Réforme Fiscale 2026 : Nouveautés pour la Rémunération des Dirigeants en Belgique
Découvrez les changements majeurs de la fiscalité 2026 impactant la rémunération des dirigeants en Belgique, avec un nouveau seuil de 50 000€.

Réforme Fiscale de la Rémunération des Dirigeants en Belgique en 2026 : Augmentation du Seuil Minimum et Restructuration du Régime du Taux Réduit de l'Impôt des Sociétés
À partir de l'exercice d'imposition 2027 (revenus 2026), la Belgique met en place une réforme substantielle concernant les conditions d'accès au taux réduit d'impôt des sociétés, avec comme élément central l'augmentation du salaire minimum requis des dirigeants d'entreprise, passant de 45 000 euros à 50 000 euros brut annuel[1].
Ce qui change / ce qu’il faut comprendre
Contexte Législatif et Architecture Générale de la Réforme Fiscale 2026
La réforme fiscale belge de 2026 s'inscrit dans une stratégie gouvernementale plus large visant à augmenter les revenus fiscaux tout en simplifiant le système de taxation.
L'Augmentation du Seuil Minimum de Rémunération
À partir de l'exercice d'imposition 2027 (revenus 2026), le montant minimum de salaire brut que doit se verser un dirigeant d'entreprise pour conserver l'accès au taux réduit de 20 % passe de 45 000 euros à 50 000 euros brut annuel.
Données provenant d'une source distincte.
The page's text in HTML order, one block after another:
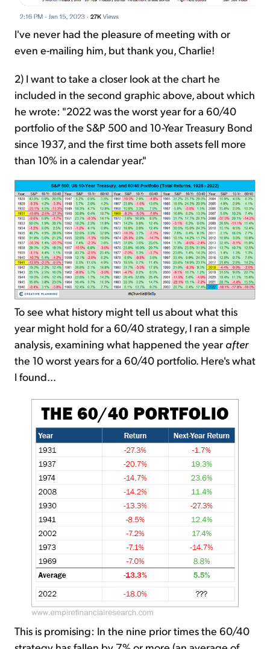
I've never had the pleasure of meeting with or
even e-mailing him, but thank you, Charlie!
2) I want to take a closer look at the chart he
included in the second graphic above, about which
he wrote: "2022 was the worst year for a 60/40
portfolio of the S&P 500 and 10-Year Treasury Bond
since 1937, and the first time both assets fell more
than 10% in a calendar year."
To see what history might tell us about what this
year might hold for a 60/40 strategy, I ran a simple
analysis, examining what happened the year after
the 10 worst years for a 60/40 portfolio. Here's what
I found...
This is promising: In the nine prior times the 60/40
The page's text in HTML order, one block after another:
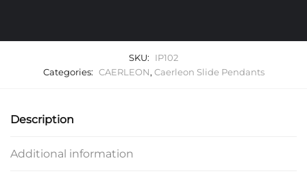
SKU:
IP102
Categories: CAERLEON, Caerleon Slide Pendants
Description
Additional information
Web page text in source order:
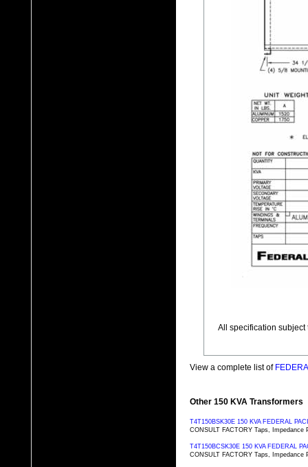
All specification subject
View a complete list of
Other 150 KVA Transformers
T4T150BSK30E 150 KVA FEDERAL
CONSULT FACTORY Taps, Impedance
T4T150BCSK30E 150 KVA FEDERAL
CONSULT FACTORY Taps, Impedance
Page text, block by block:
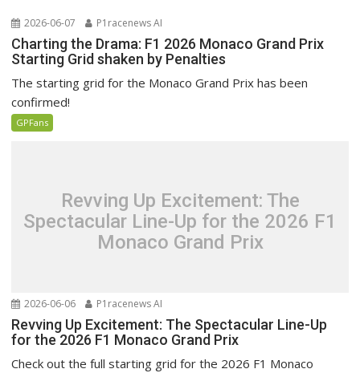
2026-06-07 P1racenews AI
Charting the Drama: F1 2026 Monaco Grand Prix
Starting Grid shaken by Penalties
The starting grid for the Monaco Grand Prix has been
confirmed!
GPFans
Revving Up Excitement: The
Spectacular Line-Up for the 2026 F1
Monaco Grand Prix
2026-06-06 P1racenews AI
Revving Up Excitement: The Spectacular Line-Up
for the 2026 F1 Monaco Grand Prix
Check out the full starting grid for the 2026 F1 Monaco
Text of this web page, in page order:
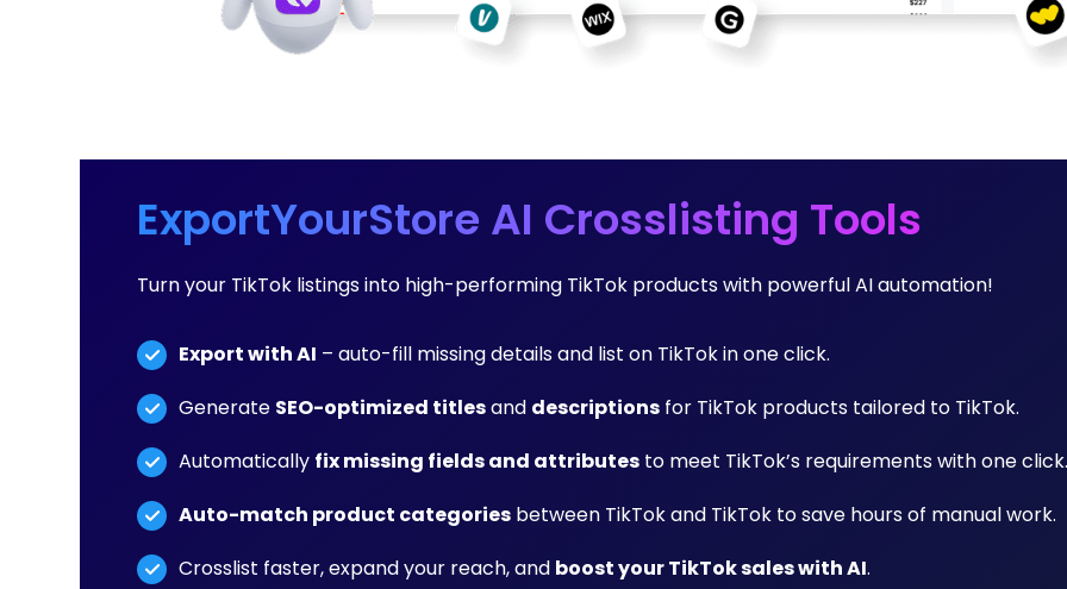
ExportYourStore AI Crosslisting Tools
Turn your TikTok listings into high-performing TikTok products with powerful AI automation!
Export with AI – auto-fill missing details and list on TikTok in one click.
Generate SEO-optimized titlesand descriptionsfor TikTok products tailored to TikTok.
Automatically fix missing fields and attributesto meet TikTok’s requirements with one click.
Auto-match product categoriesbetween TikTok and TikTok to save hours of manual work.
Crosslist faster, expand your reach, and boost your TikTok sales with AI.
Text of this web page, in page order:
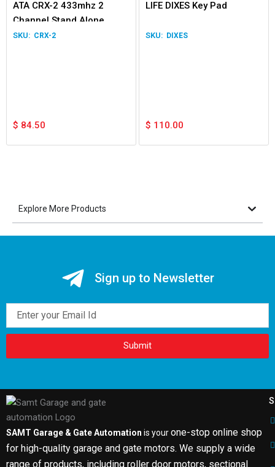
ATA CRX-2 433mhz 2
Channel Stand Alone
Receiver
CRX-2
$ 84.50
LIFE DIXES Key Pad
DIXES
$ 110.00
Explore More Products
Sign up to Newsletter
Submit
SAMT Garage & Gate Automation is yourone-stop online shop
for high-quality garage and gate motors. We supply a wide
range of products, including roller door motors, sectional
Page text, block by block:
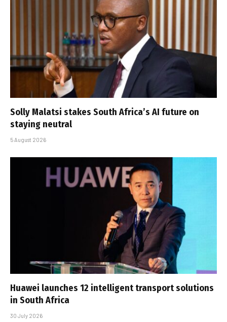
Solly Malatsi stakes South Africa’s AI future on
staying neutral
5 August 2026
Huawei launches 12 intelligent transport solutions
in South Africa
30 July 2026
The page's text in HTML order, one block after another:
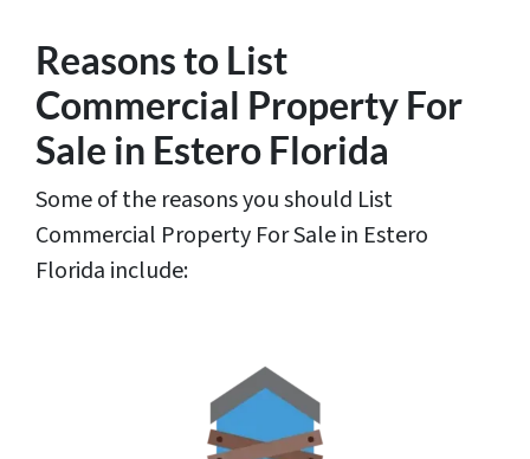
Reasons to List
Commercial Property For
Sale in Estero Florida
Some of the reasons you should List
Commercial Property For Sale in Estero
Florida include:
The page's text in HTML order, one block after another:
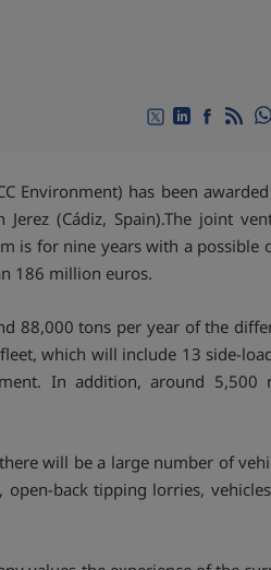
Compartir en
CompartirRSS
Environment) has been
(Cádiz, Spain).The joint
is for nine years with a possible
186 million euros.
88,000 tons per year of the
which will include 13 side-
In addition, around 5,500
will be a large number of
open-back tipping lorries,
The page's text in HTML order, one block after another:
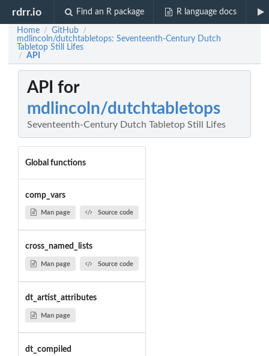
rdrr.io Find an R package R language docs
Home / GitHub /
mdlincoln/dutchtabletops: Seventeenth-Century Dutch
Tabletop Still Lifes
/ API
API for
mdlincoln/dutchtabletops
Seventeenth-Century Dutch Tabletop Still Lifes
Global functions
comp_vars
Man page Source code
cross_named_lists
Man page Source code
dt_artist_attributes
Man page
dt_compiled
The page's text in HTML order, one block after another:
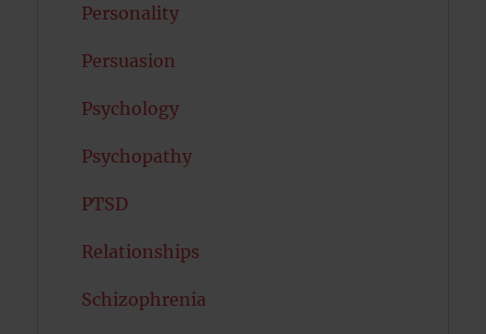
Personality
Persuasion
Psychology
Psychopathy
PTSD
Relationships
Schizophrenia
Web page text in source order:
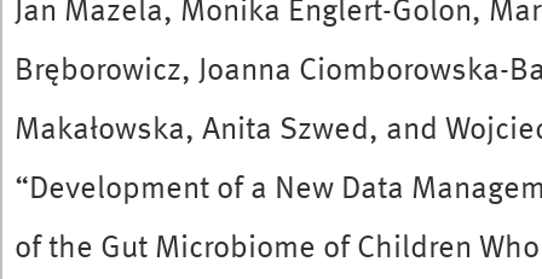
Bręborowicz, Joanna Ciomborowska-
Makałowska, Anita Szwed, and
“Development of a New Data
of the Gut Microbiome of Children
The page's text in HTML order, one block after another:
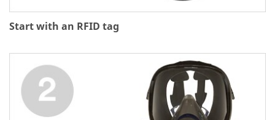
Start with an RFID tag
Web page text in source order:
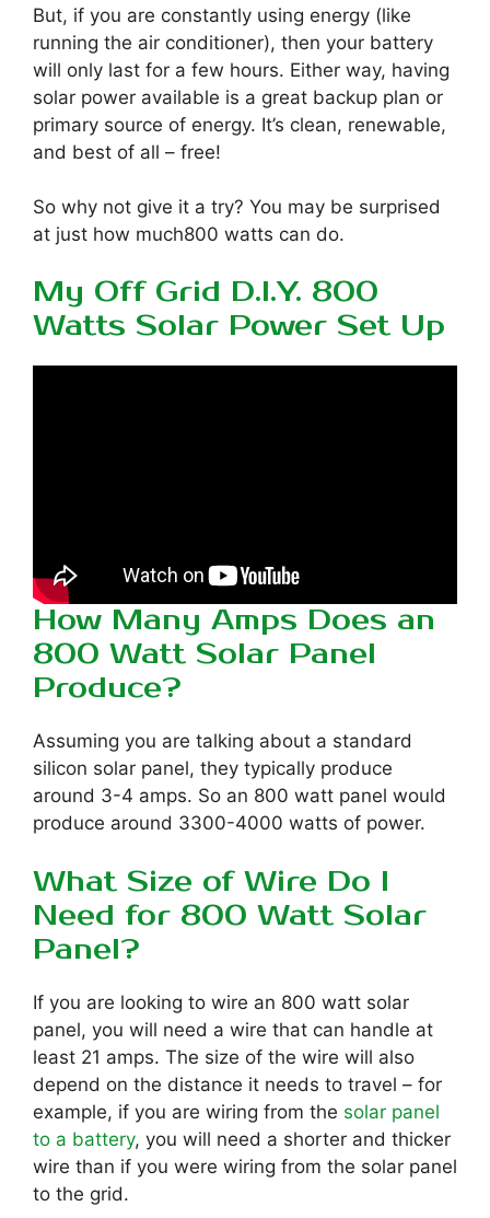
But, if you are constantly using energy (like
running the air conditioner), then your battery
will only last for a few hours. Either way, having
solar power available is a great backup plan or
primary source of energy. It’s clean, renewable,
and best of all – free!
So why not give it a try? You may be surprised
at just how much800 watts can do.
My Off Grid D.I.Y. 800
Watts Solar Power Set Up
How Many Amps Does an
800 Watt Solar Panel
Produce?
Assuming you are talking about a standard
silicon solar panel, they typically produce
around 3-4 amps. So an 800 watt panel would
produce around 3300-4000 watts of power.
What Size of Wire Do I
Need for 800 Watt Solar
Panel?
If you are looking to wire an 800 watt solar
panel, you will need a wire that can handle at
least 21 amps. The size of the wire will also
depend on the distance it needs to travel – for
example, if you are wiring from the solar panel
to a battery, you will need a shorter and thicker
wire than if you were wiring from the solar panel
to the grid.
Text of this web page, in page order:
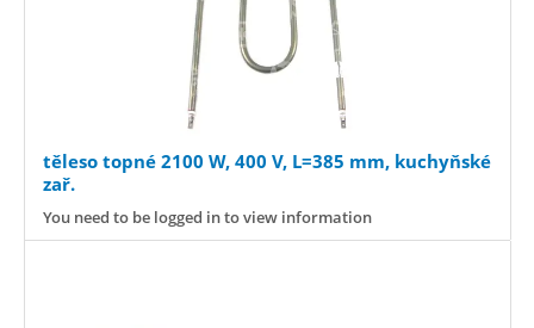
těleso topné 2100 W, 400 V, L=385 mm, kuchyňské
zař.
You need to be logged in to view information
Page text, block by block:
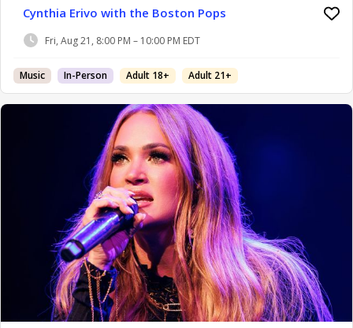
Cynthia Erivo with the Boston Pops
Fri, Aug 21, 8:00 PM – 10:00 PM EDT
Music In-Person Adult 18+ Adult 21+
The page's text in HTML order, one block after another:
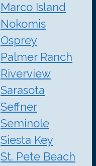
Marco Island
Nokomis
Osprey
Palmer Ranch
Riverview
Sarasota
Seffner
Seminole
Siesta Key
St. Pete Beach
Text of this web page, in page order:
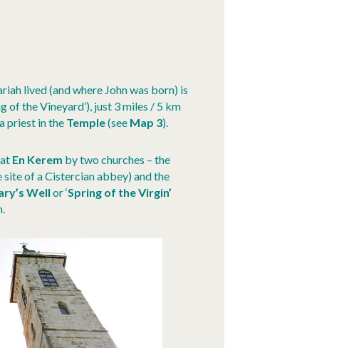
lived (and where John was born) is
of the Vineyard’), just 3 miles / 5 km
priest in the Temple(see Map 3).
En Kerem by two churches – the
of a Cistercian abbey) and the
Well or ‘Spring of the Virgin’
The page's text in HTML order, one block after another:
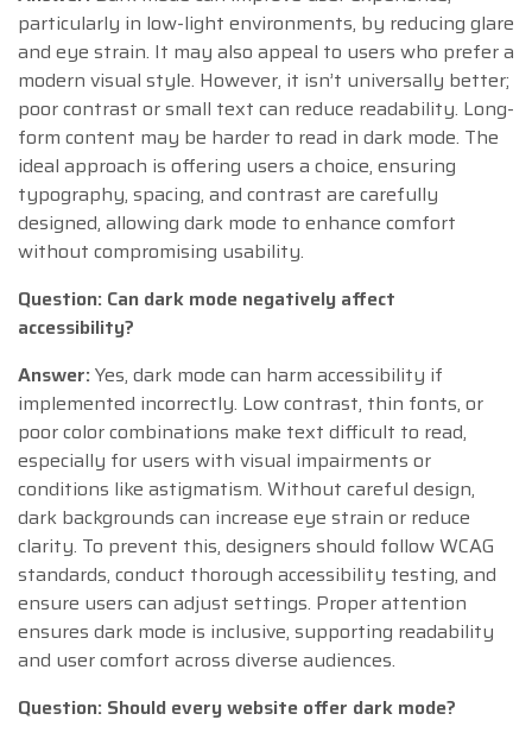
particularly in low-light environments, by reducing glare
and eye strain. It may also appeal to users who prefer a
modern visual style. However, it isn’t universally better;
poor contrast or small text can reduce readability. Long-
form content may be harder to read in dark mode. The
ideal approach is offering users a choice, ensuring
typography, spacing, and contrast are carefully
designed, allowing dark mode to enhance comfort
without compromising usability.
Question: Can dark mode negatively affect
accessibility?
Answer:Yes, dark mode can harm accessibility if
implemented incorrectly. Low contrast, thin fonts, or
poor color combinations make text difficult to read,
especially for users with visual impairments or
conditions like astigmatism. Without careful design,
dark backgrounds can increase eye strain or reduce
clarity. To prevent this, designers should follow WCAG
standards, conduct thorough accessibility testing, and
ensure users can adjust settings. Proper attention
ensures dark mode is inclusive, supporting readability
and user comfort across diverse audiences.
Question: Should every website offer dark mode?
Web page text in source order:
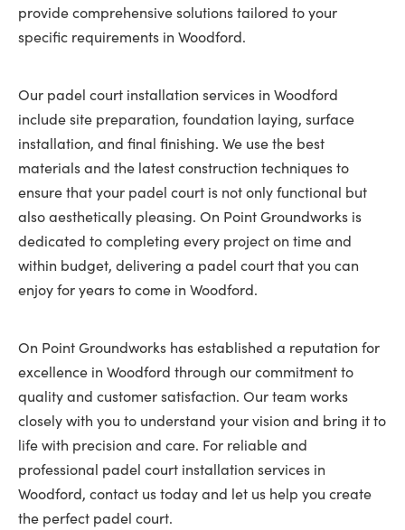
provide comprehensive solutions tailored to your
specific requirements in Woodford.
Our padel court installation services in Woodford
include site preparation, foundation laying, surface
installation, and final finishing. We use the best
materials and the latest construction techniques to
ensure that your padel court is not only functional but
also aesthetically pleasing. On Point Groundworks is
dedicated to completing every project on time and
within budget, delivering a padel court that you can
enjoy for years to come in Woodford.
On Point Groundworks has established a reputation for
excellence in Woodford through our commitment to
quality and customer satisfaction. Our team works
closely with you to understand your vision and bring it to
life with precision and care. For reliable and
professional padel court installation services in
Woodford, contact us today and let us help you create
the perfect padel court.
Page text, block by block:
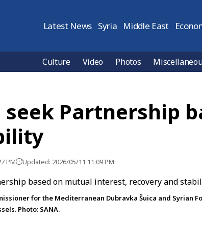
Latest News Syria Middle East
Culture Video Photos
seek Partnership
PM Updated: 2026/05/11 11:09 PM
for the Mediterranean Dubravka Šuica and
Photo: SANA.
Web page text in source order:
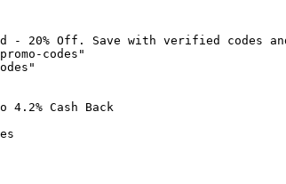
- 20% Off. Save with verified codes
codes"
Cash Back
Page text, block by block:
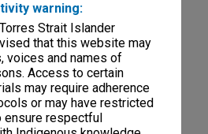
warning:
Strait Islander
that this website may
voices and names of
Access to certain
may require adherence
or may have restricted
respectful
Clinical Nursing Laboratory -
electrical, mechanical, structural
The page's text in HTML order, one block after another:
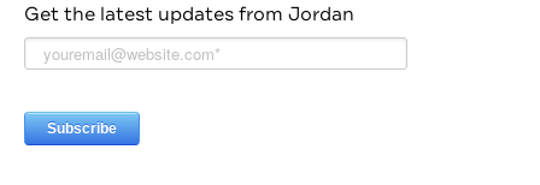
Get the latest updates from Jordan
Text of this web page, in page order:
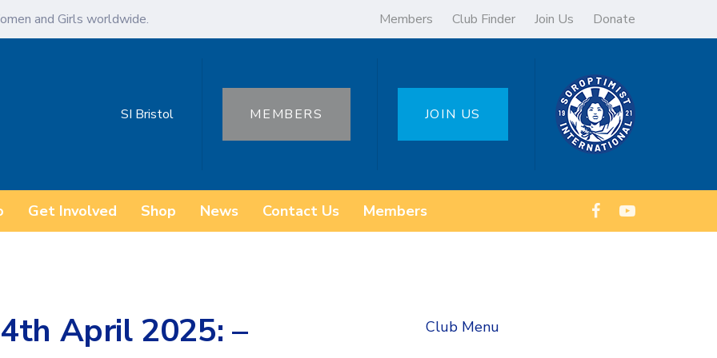
and Girls worldwide. Members Club Finder Join Us Donate
SI Bristol MEMBERS JOIN US
Get Involved Shop News Contact Us Members
April 2025: –
Club Menu
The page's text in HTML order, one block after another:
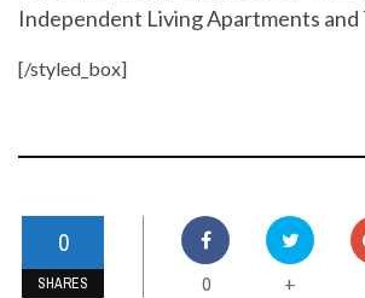
Independent Living Apartments and
[/styled_box]
0
SHARES 0 +
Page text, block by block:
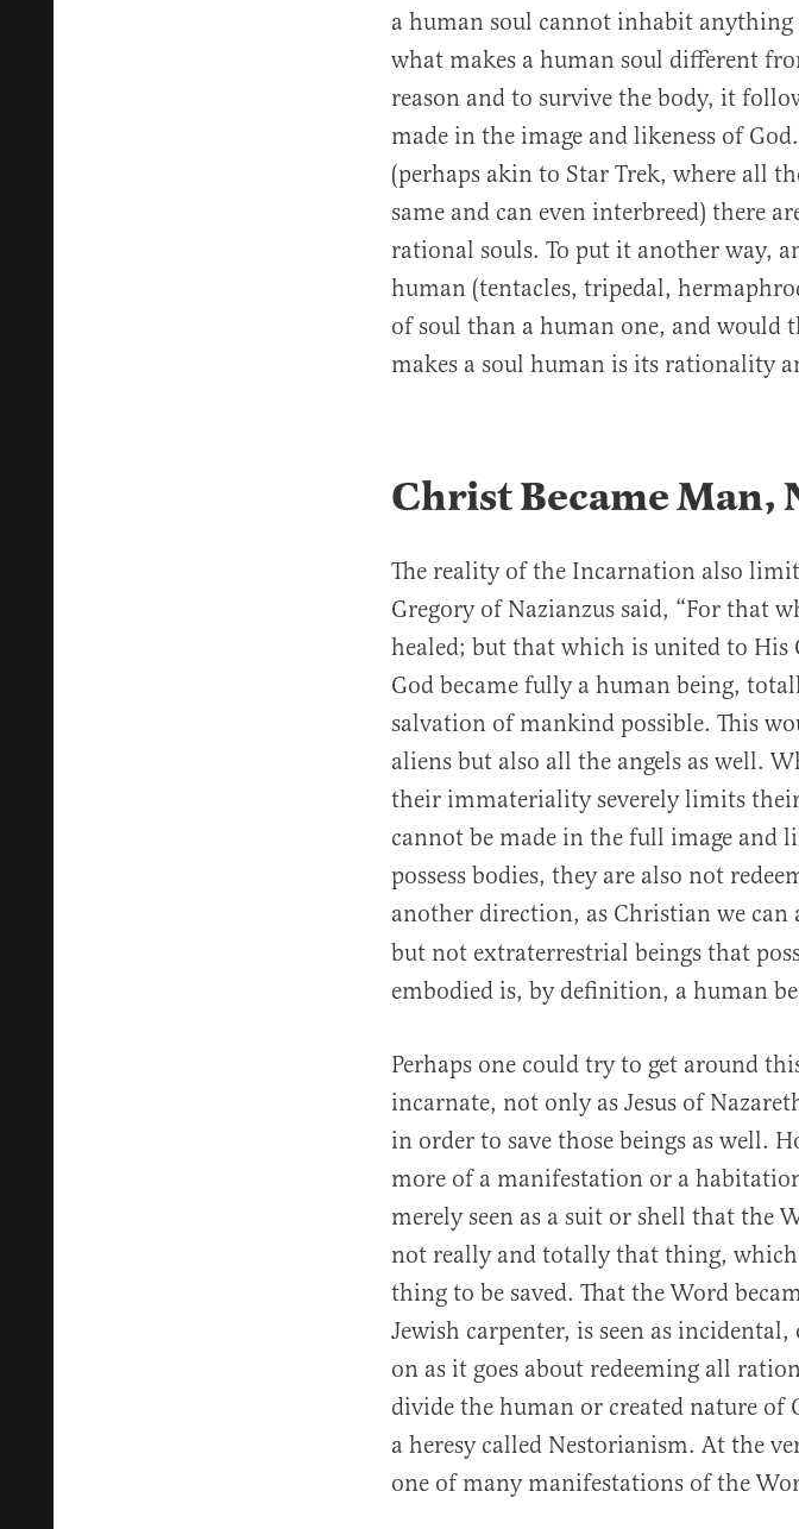
a human soul cannot inhabit
what makes a human soul different
reason and to survive the body, it
made in the image and likeness of
(perhaps akin to Star Trek, where all
same and can even interbreed) there
rational souls. To put it another way,
human (tentacles, tripedal,
of soul than a human one, and would
makes a soul human is its rationality
Christ Became Man,
The reality of the Incarnation also
Gregory of Nazianzus said, “For that
healed; but that which is united to His
God became fully a human being,
salvation of mankind possible. This
aliens but also all the angels as well.
their immateriality severely limits
cannot be made in the full image and
possess bodies, they are also not
another direction, as Christian we can
but not extraterrestrial beings that
embodied is, by definition, a human
Perhaps one could try to get around
incarnate, not only as Jesus of
in order to save those beings as well.
more of a manifestation or a
merely seen as a suit or shell that the
not really and totally that thing,
thing to be saved. That the Word
Jewish carpenter, is seen as
on as it goes about redeeming all
divide the human or created nature
a heresy called Nestorianism. At the
one of many manifestations of the
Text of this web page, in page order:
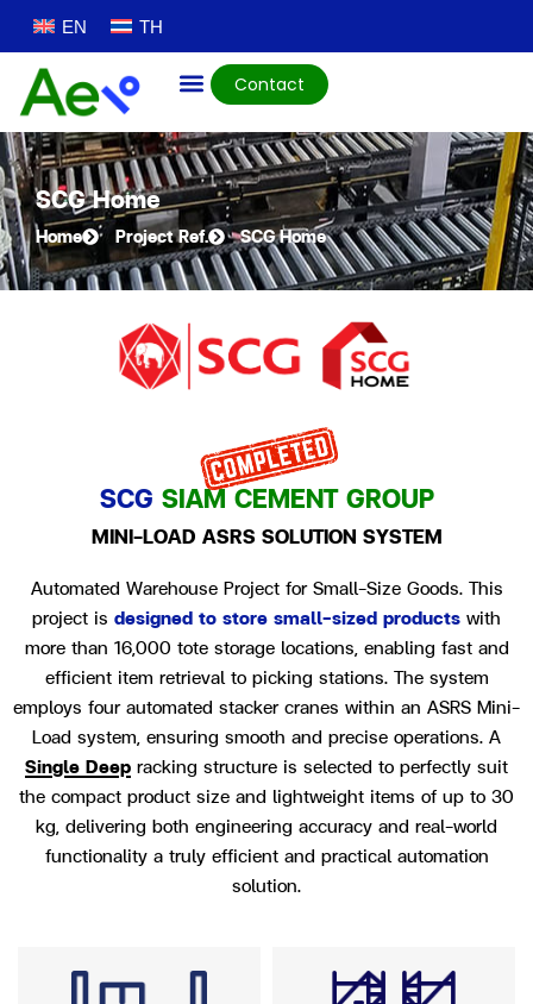
EN TH
Contact
SCG Home
Home Project Ref. SCG Home
SCG SIAM CEMENT GROUP
MINI-LOAD ASRS SOLUTION SYSTEM
Automated Warehouse Project for Small-Size Goods. This
project is designed to store small-sized products with
more than 16,000 tote storage locations, enabling fast and
efficient item retrieval to picking stations. The system
employs four automated stacker cranes within an ASRS Mini-
Load system, ensuring smooth and precise operations. A
Single Deep racking structure is selected to perfectly suit
the compact product size and lightweight items of up to 30
kg, delivering both engineering accuracy and real-world
functionality a truly efficient and practical automation
solution.
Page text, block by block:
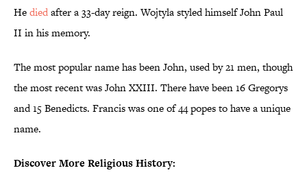
Hediedafter a 33-day reign. Wojtyla styled himself John Paul
II in his memory.
The most popular name has been John, used by 21 men, though
the most recent was John XXIII. There have been 16 Gregorys
and 15 Benedicts. Francis was one of 44 popes to have a unique
name.
Discover More Religious History:

Cette augmentation constitue la modification la plus visible de la réforme concernant les dirigeants d'entreprise.
Si votre entreprise n’a pas de marges bénéficiaires importantes, l’augmentation à 50.000 € ne vous concerne pas forcément non plus. En effet, la loi prévoyait une alternative qui existe toujours : Les entreprises avec un bénéfice imposable limité ne doivent pas atteindre le seuil de 50.000 €, à condition que leur rémunération soit au moins égale à ce bénéfice imposable.
Autrement dit, si vous versez au moins la moitié de votre bénéfice fiscal (entendu la base imposable de votre société) en tant que rémunération, même si le montant n’atteint pas 50.000 €.
Les avantages en nature, ce qui change :
À partir du 1er janvier 2026, les avantages de toute nature (ATN) forfaitaires (voiture, logement, etc.) pour les dirigeants et travailleurs sont plafonnés à 20 % de la rémunération brute totale. Le dépassement entraîne la perte du taux réduit à l'impôt des sociétés (pour les PME)
Impacts concrets Belgique
- Augmentation des cotisations sociales : Avec l'augmentation du seuil de rémunération, les cotisations sociales des dirigeants augmenteront de façon proportionnelle.
- Économie fiscale limitée : Les gains fiscaux réalisés grâce au taux réduit compensent à peine l'augmentation des coûts de rémunération.
- Adaptation des stratégies de distribution de revenus : Les dirigeants devront repenser l'équilibre entre salaire et dividende pour optimiser la fiscalité.
Checklist / Plan d’action
- Confirmer que votre structure d'entreprise satisfait toujours les conditions du taux réduit
- Évaluer si l'augmentation de salaire à 50 000 euros est fiscalement rentable
- Vérifier le pourcentage de vos ATN par rapport à votre rémunération imposable
- Optimiser le timing des distributions de dividendes avant l'application des nouveaux précomptes
- Anticiper l'impact sur les contributions sociales personnelles
Risques / erreurs fréquentes
- Ignorer la limite de 20 % pour les avantages de toute nature
- Sous-estimer l'impact des cotisations sociales accrues sur le revenu net
- Ne pas adapter sa stratégie de distribution de dividendes et de rémunération en fonction des nouvelles règles
Conclusion courte
La réforme fiscale de 2026 impose un cadre plus strict mais vise à équilibrer la taxation et l'investissement en encourageant la transparence et la contribution équitable des dirigeants. Les PME doivent envisager ces changements avec une stratégie fiscale intégrée.